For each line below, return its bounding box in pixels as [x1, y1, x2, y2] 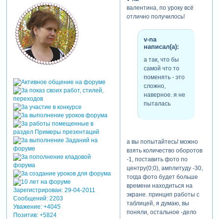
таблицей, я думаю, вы [126, 199, 189, 207]
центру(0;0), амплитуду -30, [126, 164, 203, 172]
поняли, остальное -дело [126, 208, 197, 216]
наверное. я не [143, 91, 185, 98]
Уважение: [13, 203, 42, 210]
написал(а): [143, 43, 179, 51]
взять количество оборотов [126, 147, 202, 154]
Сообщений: [13, 195, 48, 202]
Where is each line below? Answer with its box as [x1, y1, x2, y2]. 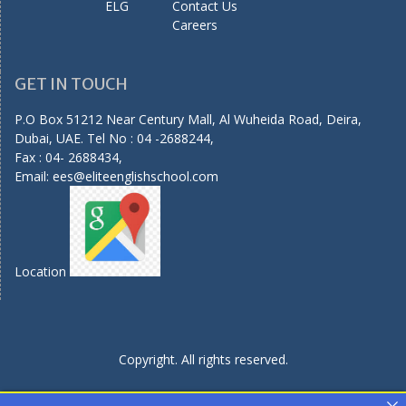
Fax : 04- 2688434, [14, 149, 122, 167]
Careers [172, 16, 217, 34]
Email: [14, 168, 53, 186]
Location [14, 263, 70, 281]
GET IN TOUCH [14, 73, 128, 95]
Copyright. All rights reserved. [118, 351, 288, 369]
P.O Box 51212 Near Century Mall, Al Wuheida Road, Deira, [14, 111, 362, 129]
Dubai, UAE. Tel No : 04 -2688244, [14, 130, 214, 148]
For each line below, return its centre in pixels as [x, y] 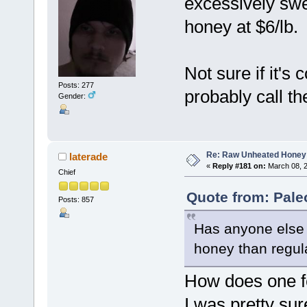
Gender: [73, 96]
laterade [89, 156]
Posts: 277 [76, 85]
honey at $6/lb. [241, 27]
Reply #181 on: [239, 165]
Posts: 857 [76, 199]
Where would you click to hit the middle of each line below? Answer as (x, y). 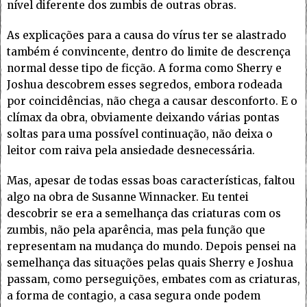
####
### Exercise objective
Copy out the data above to the letter, and keep every picture out of it.

### Answer to the problem
For each line below, return its bounding box in pixels as [x1, y1, x2, y2] 
таблицей, я думаю, вы [126, 199, 189, 207]
центру(0;0), амплитуду -30, [126, 164, 203, 172]
поняли, остальное -дело [126, 208, 197, 216]
наверное. я не [143, 91, 185, 98]
Уважение: [13, 203, 42, 210]
написал(а): [143, 43, 179, 51]
взять количество оборотов [126, 147, 202, 154]
Сообщений: [13, 195, 48, 202]
Where is each line below? Answer with its box as [x1, y1, x2, y2]. 
Fax : 04- 2688434, [14, 149, 122, 167]
Careers [172, 16, 217, 34]
Email: [14, 168, 53, 186]
Location [14, 263, 70, 281]
GET IN TOUCH [14, 73, 128, 95]
Copyright. All rights reserved. [118, 351, 288, 369]
P.O Box 51212 Near Century Mall, Al Wuheida Road, Deira, [14, 111, 362, 129]
Dubai, UAE. Tel No : 04 -2688244, [14, 130, 214, 148]
For each line below, return its centre in pixels as [x, y] 
Gender: [73, 96]
laterade [89, 156]
Posts: 277 [76, 85]
honey at $6/lb. [241, 27]
Reply #181 on: [239, 165]
Posts: 857 [76, 199]
Where would you click to hit the middle of each line below? Answer as (x, y). 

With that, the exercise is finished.